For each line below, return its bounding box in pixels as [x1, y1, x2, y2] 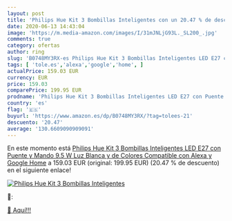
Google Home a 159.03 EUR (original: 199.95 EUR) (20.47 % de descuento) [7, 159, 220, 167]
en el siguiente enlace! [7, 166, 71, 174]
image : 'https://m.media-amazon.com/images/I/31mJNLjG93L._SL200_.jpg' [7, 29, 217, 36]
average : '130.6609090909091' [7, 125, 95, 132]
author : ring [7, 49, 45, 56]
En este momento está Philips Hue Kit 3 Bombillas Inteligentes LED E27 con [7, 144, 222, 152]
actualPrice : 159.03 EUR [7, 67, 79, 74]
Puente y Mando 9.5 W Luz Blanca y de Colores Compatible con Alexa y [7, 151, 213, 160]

________________

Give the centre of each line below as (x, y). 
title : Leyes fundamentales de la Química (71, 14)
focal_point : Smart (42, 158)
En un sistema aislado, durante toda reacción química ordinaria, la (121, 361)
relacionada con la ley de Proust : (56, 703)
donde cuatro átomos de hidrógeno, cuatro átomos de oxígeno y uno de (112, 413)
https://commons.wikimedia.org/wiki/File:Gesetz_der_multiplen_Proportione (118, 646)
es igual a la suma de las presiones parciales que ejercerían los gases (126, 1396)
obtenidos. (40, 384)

________________

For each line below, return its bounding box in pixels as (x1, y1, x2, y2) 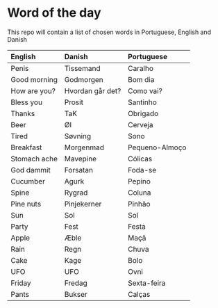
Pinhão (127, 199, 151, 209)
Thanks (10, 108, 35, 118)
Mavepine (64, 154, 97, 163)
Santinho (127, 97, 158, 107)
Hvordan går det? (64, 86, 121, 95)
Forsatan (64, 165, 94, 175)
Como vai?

________________

**Work required**. Please output exactly the lines between the one holding "relacionada con la ley de Proust : (56, 703)" and the one holding "obtenidos. (40, 384)" in the records above, inclusive, and nothing more.

**Output of the exercise**.
relacionada con la ley de Proust : (56, 703)
donde cuatro átomos de hidrógeno, cuatro átomos de oxígeno y uno de (112, 413)
https://commons.wikimedia.org/wiki/File:Gesetz_der_multiplen_Proportione (118, 646)
es igual a la suma de las presiones parciales que ejercerían los gases (126, 1396)
obtenidos. (40, 384)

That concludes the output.